You hit the model's context window. Set `context_window` on the
endpoint and helexa-acp will compact before sending. The log line
`context compaction applied` confirms it's running; if it fires
but the upstream still rejects, the compaction heuristic
under-counted and the budget needs tuning down.

### Reading files outside the workspace returns "not found"

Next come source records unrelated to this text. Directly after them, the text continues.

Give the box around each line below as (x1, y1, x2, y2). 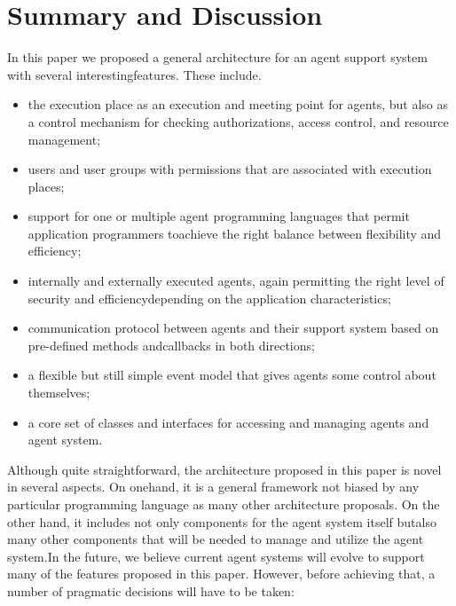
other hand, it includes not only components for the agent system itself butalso (7, 512, 436, 531)
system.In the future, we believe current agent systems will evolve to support (7, 547, 425, 565)
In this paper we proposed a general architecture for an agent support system (7, 48, 428, 67)
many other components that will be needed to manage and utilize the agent (7, 530, 424, 548)
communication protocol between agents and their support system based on (28, 319, 439, 337)
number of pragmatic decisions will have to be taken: (7, 581, 295, 600)
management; (28, 130, 101, 148)
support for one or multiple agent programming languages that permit (28, 207, 410, 225)

Zed's `fs/read_text_file` is workspace-scoped. helexa-acp falls
back to local `std::fs` automatically when that fails — look for
`fs/read_text_file failed; falling back to local std::fs` in the
log. If even local read fails, the file genuinely doesn't exist
or the user process lacks permissions.

### Tool calls render as text instead of structured cards

The model is emitting `<tool_call>` markers that the parser can't
decode. Two common causes:

1. The system prompt isn't reaching the model (cortex/neuron's
   tool-block injection didn't fire). Confirm with
   `RUST_LOG=helexa_acp=debug` and look at the outgoing
   `POST /chat/completions` body.
2. The model itself is too small / undertrained to follow the
   Hermes format reliably. helexa-acp has shape-based name
   inference and JSON repair, but there's a floor below which
   nothing helps.

### Plan-mode writes refused even inside the plan dir

The path comparison is byte-for-byte. If the model emits a path
with `~` and the plan_dir has the expanded form, expansion runs
*before* the comparison — but resolved-vs-symlinked-path
mismatches can still bite. The error message names the attempted
path and the expected prefix so you can compare directly.

## Architecture

Source layout under `crates/helexa-acp/src/`:

| File | Responsibility |
|------|----------------|
| `main.rs` | tokio + Stdio transport. Builds providers, hands off to `agent::Agent` |
| `config.rs` | TOML + env-fallback config, endpoint resolver |
| `agent.rs` | ACP handlers (initialize, session/new, session/prompt, session/cancel, session/set_mode, session/set_model, session/load, session/list), prompt loop with tool-call recursion |
| `session.rs` | Per-session state map (Arc<RwLock<HashMap<…>>>) |
| `store.rs` | On-disk session persistence, plan-dir resolution |
| `prompt.rs` | System-prompt assembly, plan-mode addendum |
| `tools.rs` | Tool schemas + shape-based name inference |
| `tool_runner.rs` | Dispatch a single tool call through ACP client RPCs; permission gate |
| `qwen3.rs` | Qwen3 Hermes tool-format parser (`<tool_call>` / `<think>` markers) |
| `compaction.rs` | Token-budget compaction for the rolling history |
| `path_util.rs` | `~` / `$HOME` expansion shared across every path-taking tool |
| `provider/openai_chat.rs` | OpenAI chat completions provider |
| `provider/openai_responses.rs` | OpenAI Responses API provider |
| `provider/anthropic_messages.rs` | Anthropic Messages API provider |

### Adding a new wire format

1. New file under `src/provider/` implementing the `Provider`
   trait (encoder + SSE decoder).
2. Add a `WireApi` variant in `config.rs`.
3. Wire it into `build_provider` in `main.rs`.
4. Done — every other module is wire-format-agnostic.

### Concurrency

- `Arc<RwLock<HashMap<SessionId, Arc<Mutex<SessionState>>>>>` —
  per-session mutex so concurrent requests across sessions don't
  contend; the map's RwLock is read-mostly.
- Every tool call dispatched serially within a session (parallel
  dispatch would require Zed to handle interleaved permission
  prompts).
- Provider streams are back-pressured by the consumer (bounded
  mpsc channels).

### Self-contained

The crate has no workspace-internal dependencies (no
`cortex-core`, no `cortex-gateway`). Migration to a dedicated
GitHub repo for cross-platform CI / cargo-dist binaries is
Cargo.toml-only.

## Status

- Stages 1–6 shipped: scaffold, agent loop, tools, modes, session
  resume, image input, model picker, three wire formats.
- Stage 8 (RPM + multi-platform CI) tracked in the canonical plan;
  Linux x86_64 RPM ships today via the cortex monorepo's Gitea
  Actions.

## Contributing

Repository: https://git.lair.cafe/helexa/cortex (`crates/helexa-acp/`).
Issues / PRs welcome. The canonical staged plan is in
`~/.claude/plans/plan-the-per-device-worker-abstract-micali.md` on
the maintainer's machine; the substages 3a–3e and 6a/6b that the
canonical plan didn't anticipate are documented in commit messages.

CI: `cargo fmt --check --all`, `cargo clippy --workspace -- -D
warnings`, `cargo test --workspace` must all pass before merge.